● WHAT IS EXPECTED
No line before the one holding "any distribution (57, 32)" is to be copied; that line and all after it, through the end of the listing, are returned exactly, minus pictures.

● RECORDS SUPPLIED
━━━━━━
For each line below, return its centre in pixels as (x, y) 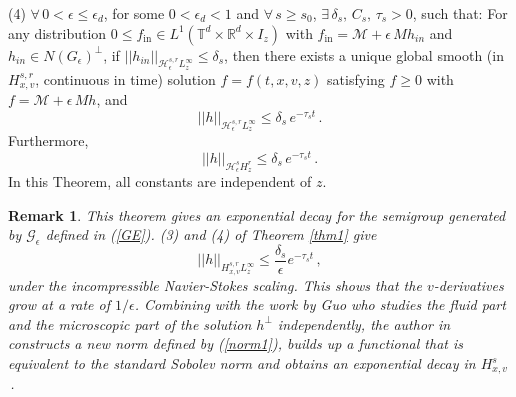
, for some (134, 13)
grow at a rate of (59, 304)
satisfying (356, 78)
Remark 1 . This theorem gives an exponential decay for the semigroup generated (257, 214)
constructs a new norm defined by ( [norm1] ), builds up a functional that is (236, 343)
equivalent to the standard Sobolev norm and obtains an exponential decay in (242, 363)
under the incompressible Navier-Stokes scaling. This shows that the (215, 284)
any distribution (57, 32)
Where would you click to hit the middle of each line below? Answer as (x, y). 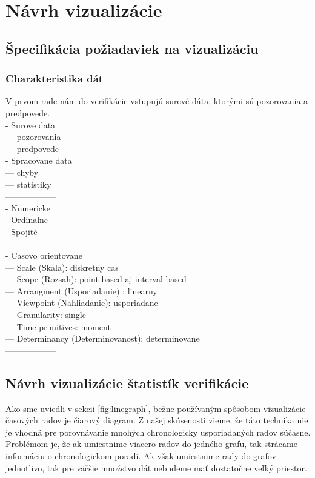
━━━━━━
● PROBLEM SOLUTION
any distribution (57, 32)
Where would you click to hit the middle of each line below? Answer as (x, y). 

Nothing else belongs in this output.